[Stored records]

• • • •

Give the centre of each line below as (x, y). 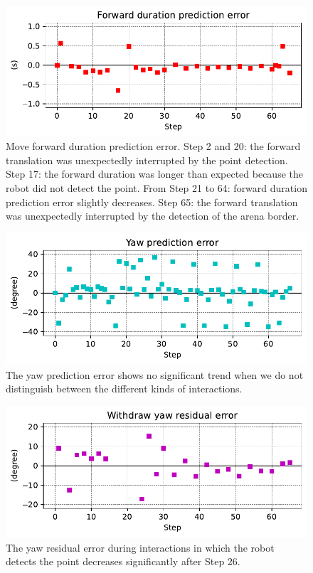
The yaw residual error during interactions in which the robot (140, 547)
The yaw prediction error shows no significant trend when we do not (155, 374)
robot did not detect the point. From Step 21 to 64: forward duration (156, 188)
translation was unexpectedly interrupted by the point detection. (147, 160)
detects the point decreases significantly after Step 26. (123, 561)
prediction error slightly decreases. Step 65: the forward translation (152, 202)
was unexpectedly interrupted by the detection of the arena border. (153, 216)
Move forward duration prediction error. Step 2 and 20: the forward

• • • •

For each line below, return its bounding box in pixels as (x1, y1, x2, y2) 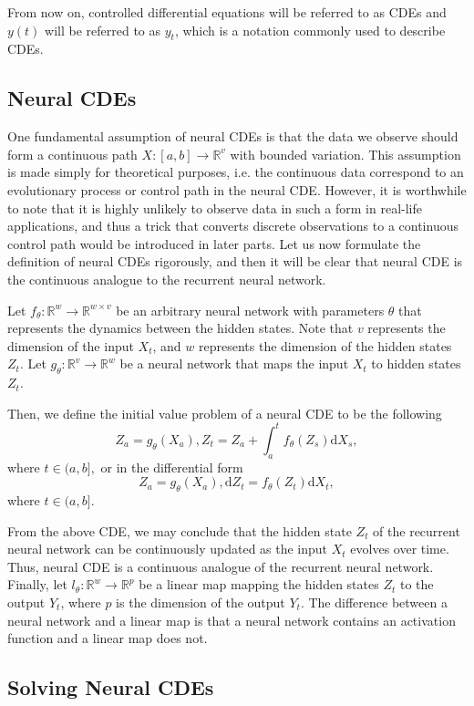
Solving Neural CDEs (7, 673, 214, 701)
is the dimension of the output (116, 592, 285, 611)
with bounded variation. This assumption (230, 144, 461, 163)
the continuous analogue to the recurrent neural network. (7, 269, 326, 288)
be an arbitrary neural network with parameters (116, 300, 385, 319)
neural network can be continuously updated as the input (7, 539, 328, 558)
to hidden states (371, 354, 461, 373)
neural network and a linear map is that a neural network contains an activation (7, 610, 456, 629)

• • • •

### The task
When the word "point" shows up in a line of the entries, report that line.

### Output of the task
robot did not detect the point. From Step 21 to 64: forward duration (156, 188)
translation was unexpectedly interrupted by the point detection. (147, 160)
detects the point decreases significantly after Step 26. (123, 561)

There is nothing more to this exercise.